Wijzigingen EPBD IV voor woningen
Nieuws
De nieuwe Europese richtlijn voor de energieprestatie van gebouwen en woningen (EPBD IV) leidt tot aanpassingen in de Nederlandse regelgeving die vanaf 2026 ingaan. We hebben de belangrijkste wijzigingen voor woningen op een rijtje gezet.
Afgelopen voorjaar is de nieuwe Europese richtlijn voor de energieprestatie van gebouwen (EPBD IV) aangenomen. In deze richtlijn staan enkele zaken die in de Nederlandse regelgeving overgenomen moeten worden. Een aantal daarvan pas vanaf 2030, maar een deel zal verwerkt worden in de nieuwe versie van NTA8800 die medio 2026 van kracht wordt. Tegelijkertijd worden er wijzigingen doorgevoerd in de BRL 9500 en het Besluit bouwwerken leefomgeving (Bbl). De belangrijkste wijzigingen voor 2026 op het gebied van woningen zijn:
Onafhankelijkheid van de adviseur
Vanaf 2026 moeten energieadviseurs hun onafhankelijkheid kunnen aantonen. Dat wordt vastgelegd in een kwaliteitshandboek. Dat betekent dat de adviseur geen financieel of juridisch belang mag hebben bij bijvoorbeeld een aannemer, makelaar of verhuurder die baat heeft bij een bepaald energielabel.
Klachtenprocedure
Als een huurder het niet eens is met een energielabel, dan heeft hij het recht om een klacht in te dienen. Dit kan tot maximaal 3 jaar na afgifte van het energielabel. Een klacht wordt enkel in behandeling genomen als er gerede twijfel aan het rapport is én als de klacht voldoende onderbouwd is. In dat geval moet de certificaathouder onderzoeken of sprake is van kritieke fouten. Als sprake is van een kritieke fout met een afwijkende labelletter tot gevolg, dan moet er een nieuw energieprestatierapport worden opgesteld. De klachtenregeling geldt voor energielabels die vanaf juni 2026 worden geregistreerd.
Publieke toezichthouder
De Toelatingsorganisatie Kwaliteitsborging Bouw (TloKB) gaat controleren of certificerende instellingen, die de kwaliteit van het energielabel borgen, volgens de regels werken. Ook ziet de publieke toezichthouder erop toe, dat alleen certificaathouders energielabels registreren en volgens de regels werken.
Labelplicht monumenten
Met de EPBD-IV vervalt de vrijstelling van de energielabelplicht voor monumenten. Het uitfaseren van de E, F en G-labels geldt niet voor deze categorie woningen. Een monument kan dus nog steeds een E, F of G-label hebben na 2028.
Wijzigingen in rekenmethodiek NTA8800 in 2026
In de gewijzigde NTA8800 worden batterijen van minimaal 5 kWh, alsook niet-beweegbare zonwering (lamellen), opgenomen. De prestatie van warmtepompen aangesloten op collectieve bronnen wordt anders gewaardeerd.

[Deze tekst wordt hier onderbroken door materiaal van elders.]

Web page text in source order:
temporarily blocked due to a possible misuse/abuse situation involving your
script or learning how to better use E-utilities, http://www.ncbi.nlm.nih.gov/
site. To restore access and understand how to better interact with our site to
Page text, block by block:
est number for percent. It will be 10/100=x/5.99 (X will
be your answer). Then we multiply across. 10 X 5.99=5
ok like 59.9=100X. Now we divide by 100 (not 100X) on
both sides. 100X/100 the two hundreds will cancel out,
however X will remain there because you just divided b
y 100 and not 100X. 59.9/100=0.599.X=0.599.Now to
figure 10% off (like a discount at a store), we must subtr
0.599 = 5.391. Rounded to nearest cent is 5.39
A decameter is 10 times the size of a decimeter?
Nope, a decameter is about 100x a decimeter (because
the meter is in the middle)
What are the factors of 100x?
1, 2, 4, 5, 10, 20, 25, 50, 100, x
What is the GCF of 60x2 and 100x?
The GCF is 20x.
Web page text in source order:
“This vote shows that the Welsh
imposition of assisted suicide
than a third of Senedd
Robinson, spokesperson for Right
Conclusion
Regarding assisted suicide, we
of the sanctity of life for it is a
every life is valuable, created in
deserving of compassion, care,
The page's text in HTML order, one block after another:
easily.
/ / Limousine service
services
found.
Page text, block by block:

Kleinere marges voor gebruiksoppervlakte en verliesoppervlak
Het gebruiksoppervlak moet met een nauwkeurigheid van 3% worden vastgesteld en het verliesoppervlak met 5%. Deze marges zijn verkleind om minder ruimte geven om energielabels te verbeteren door gebruik te maken van de toegestane marges.
Nieuw energielabel
De vormgeving van het energielabel wordt aangepast. Er komt een aantal nieuwe parameters bij, waaronder het finale energiegebruik van verschillende energiedragers, de CO2-emissie en de (nieuwe) indicator voor het totale primaire energiegebruik.
ZEB (Zero Emission Buildings)
In de toekomst volgt een nieuwe indicator die gebaseerd is op de totale primaire energie. In deze indicator wordt de bijdrage van zonnepanelen minder goed gewaardeerd dan in de huidige EP2-indicator. Voor nieuwe woningen komt er nu al een aparte aanduiding op het energielabel te staan als zij voldoen aan de eisen van ZEB. Zij krijgen dan de aanduiding Label A0.

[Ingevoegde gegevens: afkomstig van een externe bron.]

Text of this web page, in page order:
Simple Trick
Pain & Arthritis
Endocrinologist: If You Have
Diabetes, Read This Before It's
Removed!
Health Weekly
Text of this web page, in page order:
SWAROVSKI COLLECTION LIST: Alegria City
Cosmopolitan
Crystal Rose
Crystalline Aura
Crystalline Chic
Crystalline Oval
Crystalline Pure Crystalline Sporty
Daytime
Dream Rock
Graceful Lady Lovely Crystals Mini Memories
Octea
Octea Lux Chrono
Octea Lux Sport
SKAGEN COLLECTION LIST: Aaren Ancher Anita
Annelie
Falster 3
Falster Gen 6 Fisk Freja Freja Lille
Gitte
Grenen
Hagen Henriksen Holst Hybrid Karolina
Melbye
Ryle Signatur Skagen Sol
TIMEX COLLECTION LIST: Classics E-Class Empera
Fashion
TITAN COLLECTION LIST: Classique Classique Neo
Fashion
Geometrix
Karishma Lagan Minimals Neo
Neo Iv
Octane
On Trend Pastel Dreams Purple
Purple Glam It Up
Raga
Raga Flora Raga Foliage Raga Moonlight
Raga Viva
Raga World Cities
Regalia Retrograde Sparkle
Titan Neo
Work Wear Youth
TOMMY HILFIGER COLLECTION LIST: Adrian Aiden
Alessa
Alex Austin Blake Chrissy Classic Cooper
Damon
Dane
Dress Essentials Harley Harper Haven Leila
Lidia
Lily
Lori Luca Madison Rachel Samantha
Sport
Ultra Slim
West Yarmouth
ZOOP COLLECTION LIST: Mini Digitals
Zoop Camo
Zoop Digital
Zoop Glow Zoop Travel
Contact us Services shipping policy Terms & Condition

Nieuwe bepalingsmethode energielabel 2030
Voor 2030 staan er nieuwe aanpassingen voor de rekenmethodiek op de rol. De labelindeling zal dan opnieuw worden bepaald. Daarnaast wordt ernaar gestreefd om het theoretisch berekende energiegebruik meer in overeenstemming te brengen met de werkelijk gemeten energieconsumptie.